§ WHAT YOU NEED TO DO
Only the lines from the start of the data below through the line that contains "Le troisième test" are to be copied, exactly and without pictures.

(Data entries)
◆ ◆ ◆ ◆ ◆

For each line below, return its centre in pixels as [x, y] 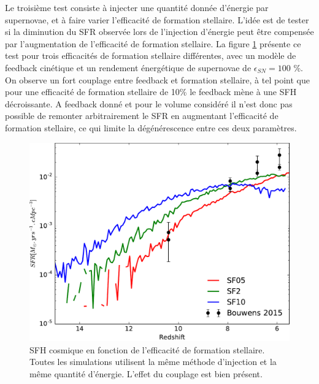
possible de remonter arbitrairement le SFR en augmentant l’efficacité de [142, 116]
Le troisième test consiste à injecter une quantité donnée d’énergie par [137, 7]
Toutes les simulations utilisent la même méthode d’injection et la [153, 362]
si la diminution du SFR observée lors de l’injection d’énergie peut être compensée [159, 32]
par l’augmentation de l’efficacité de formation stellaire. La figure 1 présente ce [153, 43]
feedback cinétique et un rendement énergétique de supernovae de [128, 67]
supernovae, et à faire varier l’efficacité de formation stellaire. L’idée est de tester [157, 19]
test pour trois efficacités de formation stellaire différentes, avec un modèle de [151, 56]
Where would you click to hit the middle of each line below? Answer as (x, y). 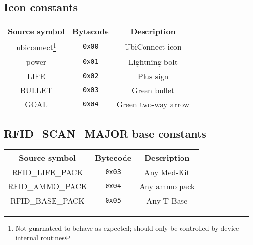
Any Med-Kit (167, 172)
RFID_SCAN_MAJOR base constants (105, 133)
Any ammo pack (167, 186)
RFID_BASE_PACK (47, 200)
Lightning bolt (153, 61)
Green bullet (153, 90)
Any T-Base (167, 200)
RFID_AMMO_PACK (48, 186)
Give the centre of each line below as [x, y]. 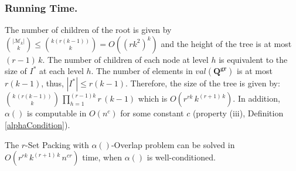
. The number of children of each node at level [125, 59]
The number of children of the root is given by [88, 30]
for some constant [152, 113]
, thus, [52, 83]
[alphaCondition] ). [38, 125]
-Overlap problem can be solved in [173, 144]
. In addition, [256, 98]
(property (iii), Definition [238, 113]
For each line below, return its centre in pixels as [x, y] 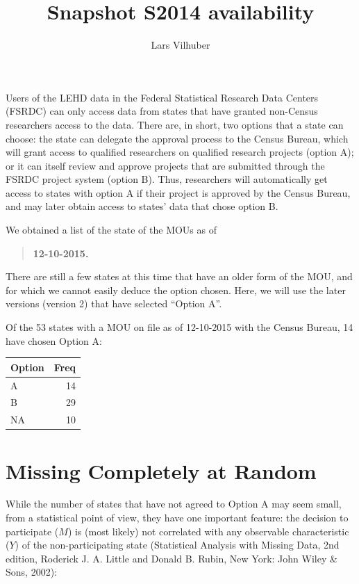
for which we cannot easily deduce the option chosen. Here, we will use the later [176, 290]
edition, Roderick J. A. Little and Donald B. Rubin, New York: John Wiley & [172, 558]
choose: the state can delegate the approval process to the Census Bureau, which [177, 138]
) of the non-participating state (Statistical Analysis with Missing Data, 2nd [177, 545]
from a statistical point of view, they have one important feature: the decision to [177, 518]
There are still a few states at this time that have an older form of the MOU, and [179, 276]
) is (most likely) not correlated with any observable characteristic [208, 531]
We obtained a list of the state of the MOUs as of [111, 230]
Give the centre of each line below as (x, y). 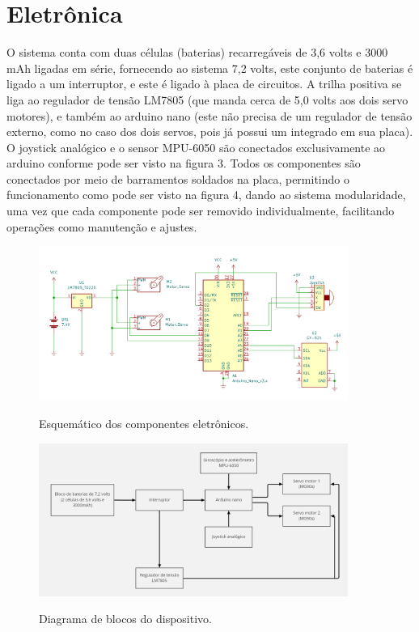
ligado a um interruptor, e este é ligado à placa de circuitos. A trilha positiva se (204, 84)
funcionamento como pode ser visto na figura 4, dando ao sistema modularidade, (206, 195)
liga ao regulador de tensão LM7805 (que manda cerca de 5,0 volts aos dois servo (207, 99)
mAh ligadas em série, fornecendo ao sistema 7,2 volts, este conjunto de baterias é (210, 68)
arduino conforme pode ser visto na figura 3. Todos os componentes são (184, 163)
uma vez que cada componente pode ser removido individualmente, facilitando (201, 211)
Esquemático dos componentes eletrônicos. (144, 423)
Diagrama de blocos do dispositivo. (125, 619)
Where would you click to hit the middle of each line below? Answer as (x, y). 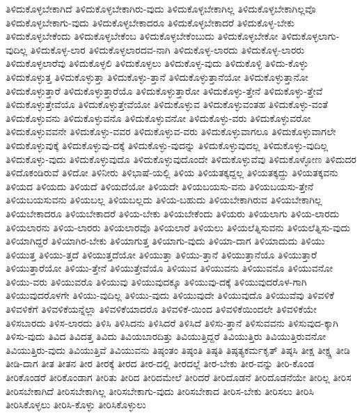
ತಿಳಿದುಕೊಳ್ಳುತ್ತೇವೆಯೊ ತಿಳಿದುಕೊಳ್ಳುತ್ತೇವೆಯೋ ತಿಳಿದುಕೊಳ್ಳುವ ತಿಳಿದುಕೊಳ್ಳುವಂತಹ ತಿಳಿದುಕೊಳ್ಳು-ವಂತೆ (167, 104)
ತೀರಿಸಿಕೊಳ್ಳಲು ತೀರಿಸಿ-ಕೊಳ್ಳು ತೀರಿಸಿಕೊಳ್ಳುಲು (76, 404)
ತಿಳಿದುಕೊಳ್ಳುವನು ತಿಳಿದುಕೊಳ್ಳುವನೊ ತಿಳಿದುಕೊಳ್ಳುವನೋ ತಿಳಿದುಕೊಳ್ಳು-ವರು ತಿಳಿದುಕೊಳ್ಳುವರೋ (158, 117)
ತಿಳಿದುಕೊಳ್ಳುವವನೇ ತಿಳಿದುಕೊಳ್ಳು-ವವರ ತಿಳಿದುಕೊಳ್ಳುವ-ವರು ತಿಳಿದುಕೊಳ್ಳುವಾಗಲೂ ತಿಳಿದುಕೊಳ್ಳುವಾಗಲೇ (171, 131)
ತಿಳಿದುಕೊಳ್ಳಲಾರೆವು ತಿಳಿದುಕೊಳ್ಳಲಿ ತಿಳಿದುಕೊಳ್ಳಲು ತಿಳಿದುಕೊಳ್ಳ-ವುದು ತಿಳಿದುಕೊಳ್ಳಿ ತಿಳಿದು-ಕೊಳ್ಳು (157, 63)
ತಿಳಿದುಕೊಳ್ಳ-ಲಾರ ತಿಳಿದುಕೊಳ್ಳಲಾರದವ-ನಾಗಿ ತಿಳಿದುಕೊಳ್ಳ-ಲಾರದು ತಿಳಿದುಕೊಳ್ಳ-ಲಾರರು (167, 49)
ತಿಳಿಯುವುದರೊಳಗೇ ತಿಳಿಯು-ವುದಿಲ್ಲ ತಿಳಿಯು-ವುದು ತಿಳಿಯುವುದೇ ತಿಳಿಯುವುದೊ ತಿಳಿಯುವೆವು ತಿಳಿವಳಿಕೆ (170, 295)
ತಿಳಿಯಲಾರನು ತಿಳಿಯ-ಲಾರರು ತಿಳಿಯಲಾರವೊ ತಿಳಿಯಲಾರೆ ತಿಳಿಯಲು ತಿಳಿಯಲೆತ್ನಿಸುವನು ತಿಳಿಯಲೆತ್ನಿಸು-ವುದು (178, 227)
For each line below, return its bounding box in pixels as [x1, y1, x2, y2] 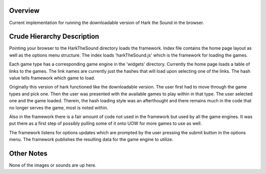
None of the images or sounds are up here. [9, 162, 97, 168]
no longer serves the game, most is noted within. [9, 105, 108, 111]
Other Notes [9, 149, 48, 157]
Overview [9, 6, 40, 15]
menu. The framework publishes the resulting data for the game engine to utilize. [9, 137, 173, 143]
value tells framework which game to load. [9, 75, 96, 81]
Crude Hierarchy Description [9, 32, 100, 41]
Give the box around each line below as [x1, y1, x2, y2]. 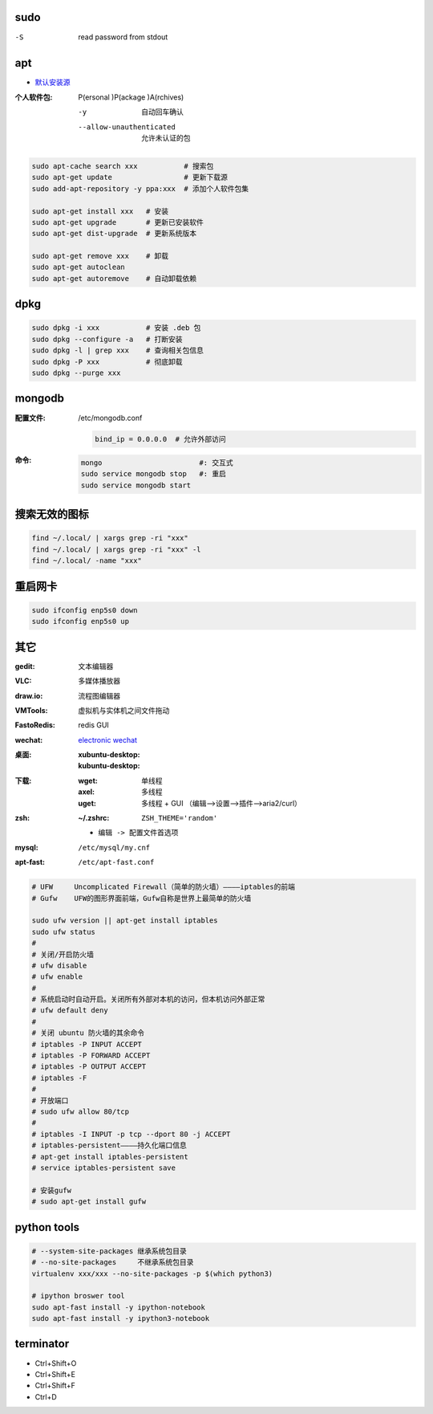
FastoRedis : [14, 720, 56, 730]
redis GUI [78, 720, 110, 730]
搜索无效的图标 [14, 507, 89, 521]
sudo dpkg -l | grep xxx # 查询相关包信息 [31, 346, 204, 355]
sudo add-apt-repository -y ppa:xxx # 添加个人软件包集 [31, 184, 249, 193]
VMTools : [14, 705, 48, 715]
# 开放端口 [31, 1096, 69, 1105]
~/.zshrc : [78, 813, 110, 823]
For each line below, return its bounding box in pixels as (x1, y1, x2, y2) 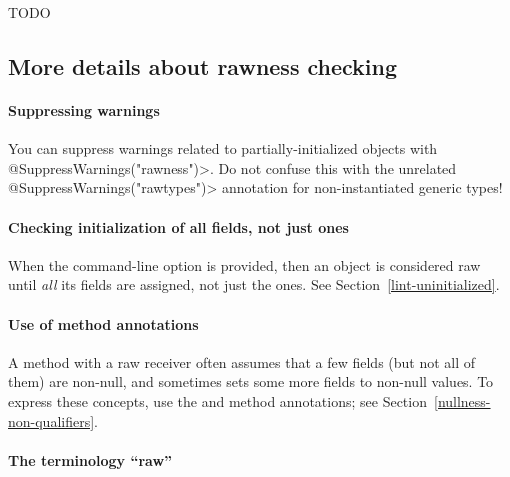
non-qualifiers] (8, 410, 95, 431)
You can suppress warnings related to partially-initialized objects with (8, 138, 438, 159)
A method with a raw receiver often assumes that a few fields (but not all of (8, 351, 476, 372)
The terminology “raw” (8, 449, 173, 470)
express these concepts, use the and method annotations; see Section (8, 390, 427, 411)
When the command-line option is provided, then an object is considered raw (8, 254, 481, 275)
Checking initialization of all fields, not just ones (8, 216, 349, 237)
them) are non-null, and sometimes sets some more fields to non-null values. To (8, 371, 494, 392)
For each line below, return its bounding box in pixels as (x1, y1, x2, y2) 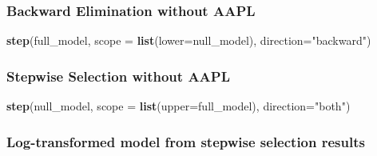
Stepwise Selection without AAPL (6, 66, 231, 86)
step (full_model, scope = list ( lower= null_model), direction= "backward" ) (6, 32, 371, 49)
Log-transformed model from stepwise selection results (6, 131, 365, 151)
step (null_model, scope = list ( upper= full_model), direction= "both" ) (6, 98, 351, 114)
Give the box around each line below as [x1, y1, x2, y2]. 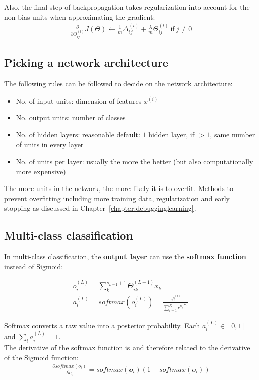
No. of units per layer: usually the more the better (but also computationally [16, 156, 253, 167]
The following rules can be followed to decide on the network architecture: [4, 78, 233, 89]
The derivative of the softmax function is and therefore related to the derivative [4, 342, 250, 353]
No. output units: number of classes [16, 112, 126, 123]
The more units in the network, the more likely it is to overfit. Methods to [4, 183, 233, 194]
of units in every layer [16, 139, 84, 150]
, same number [210, 129, 255, 139]
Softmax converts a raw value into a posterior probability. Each [4, 320, 200, 331]
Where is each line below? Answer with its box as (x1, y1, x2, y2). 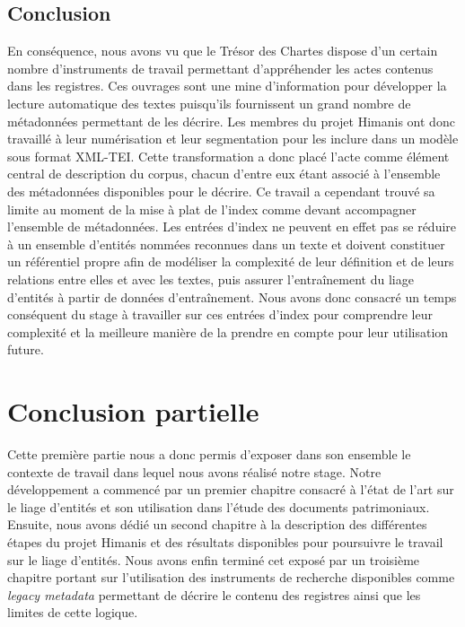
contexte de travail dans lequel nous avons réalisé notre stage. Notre (7, 462, 382, 481)
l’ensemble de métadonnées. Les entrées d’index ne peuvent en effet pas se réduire (7, 217, 457, 236)
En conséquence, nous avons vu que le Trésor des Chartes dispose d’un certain (7, 41, 438, 60)
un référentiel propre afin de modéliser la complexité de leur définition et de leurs (7, 252, 454, 271)
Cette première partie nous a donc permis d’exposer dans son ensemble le (7, 445, 411, 464)
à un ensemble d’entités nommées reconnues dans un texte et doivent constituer (7, 234, 445, 253)
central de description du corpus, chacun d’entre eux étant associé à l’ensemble (7, 164, 441, 183)
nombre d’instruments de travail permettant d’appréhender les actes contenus (7, 58, 434, 77)
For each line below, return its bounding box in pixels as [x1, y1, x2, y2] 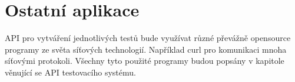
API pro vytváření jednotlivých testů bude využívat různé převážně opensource [5, 32, 291, 44]
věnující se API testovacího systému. [5, 66, 136, 78]
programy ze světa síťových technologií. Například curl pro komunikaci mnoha [5, 43, 287, 55]
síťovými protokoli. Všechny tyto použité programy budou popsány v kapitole [5, 54, 284, 67]
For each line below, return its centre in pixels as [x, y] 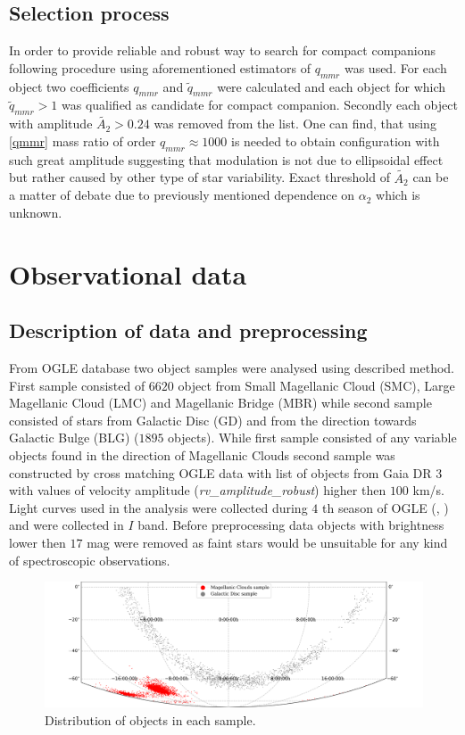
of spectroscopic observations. [90, 560]
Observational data [128, 273]
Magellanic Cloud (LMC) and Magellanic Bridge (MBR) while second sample [220, 403]
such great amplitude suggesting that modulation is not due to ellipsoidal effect [226, 159]
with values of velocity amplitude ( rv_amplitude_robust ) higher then [198, 490]
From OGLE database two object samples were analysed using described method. [232, 367]
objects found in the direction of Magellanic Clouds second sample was [202, 454]
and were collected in [66, 525]
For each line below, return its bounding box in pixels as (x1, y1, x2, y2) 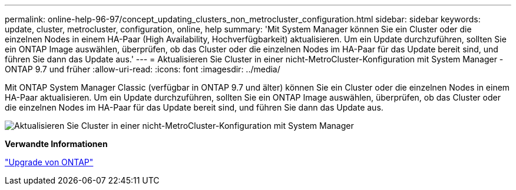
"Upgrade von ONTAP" (5, 157, 94, 167)
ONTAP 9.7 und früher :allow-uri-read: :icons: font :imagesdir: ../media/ (5, 64, 280, 74)
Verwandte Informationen (5, 139, 108, 149)
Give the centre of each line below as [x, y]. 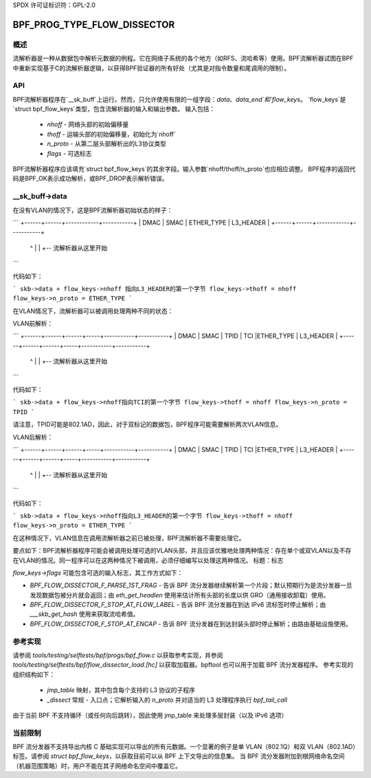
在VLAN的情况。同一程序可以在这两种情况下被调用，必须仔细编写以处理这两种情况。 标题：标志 [148, 560]
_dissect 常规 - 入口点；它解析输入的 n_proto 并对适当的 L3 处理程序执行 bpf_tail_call [167, 700]
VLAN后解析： [33, 437]
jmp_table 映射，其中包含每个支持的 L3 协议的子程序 [121, 690]
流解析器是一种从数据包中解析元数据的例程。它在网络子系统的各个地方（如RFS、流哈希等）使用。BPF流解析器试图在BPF [183, 58]
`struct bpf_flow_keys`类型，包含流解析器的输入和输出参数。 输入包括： [114, 109]
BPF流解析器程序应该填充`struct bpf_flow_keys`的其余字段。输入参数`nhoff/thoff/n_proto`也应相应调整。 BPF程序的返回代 [184, 169]
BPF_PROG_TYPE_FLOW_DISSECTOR [94, 24]
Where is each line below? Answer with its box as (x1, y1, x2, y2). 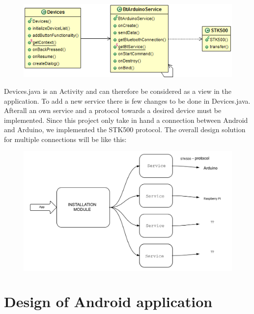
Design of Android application (4, 291, 213, 312)
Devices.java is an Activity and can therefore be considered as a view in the (4, 86, 231, 96)
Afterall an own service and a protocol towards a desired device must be (4, 105, 222, 115)
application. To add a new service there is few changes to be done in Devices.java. (4, 95, 251, 106)
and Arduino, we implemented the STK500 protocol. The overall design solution (4, 124, 246, 135)
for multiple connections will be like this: (4, 134, 127, 144)
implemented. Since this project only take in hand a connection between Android (4, 114, 248, 125)
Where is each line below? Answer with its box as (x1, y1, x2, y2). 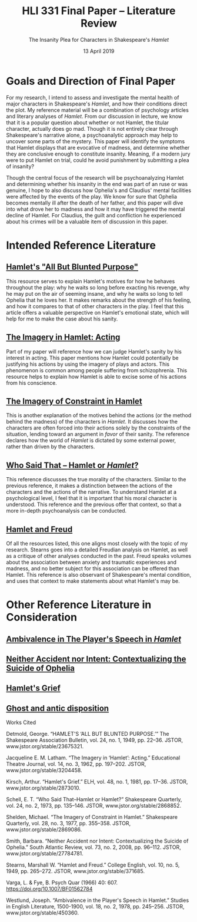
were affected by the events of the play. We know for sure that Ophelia (6, 193, 178, 200)
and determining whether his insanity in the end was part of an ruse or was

◆ ◆ ◆ ◆ ◆

§ RESULT OF THE TASK
For each line below, return its centre in pixels as [x, y] 
possible de remonter arbitrairement le SFR en augmentant l’efficacité de [142, 116]
Le troisième test consiste à injecter une quantité donnée d’énergie par [137, 7]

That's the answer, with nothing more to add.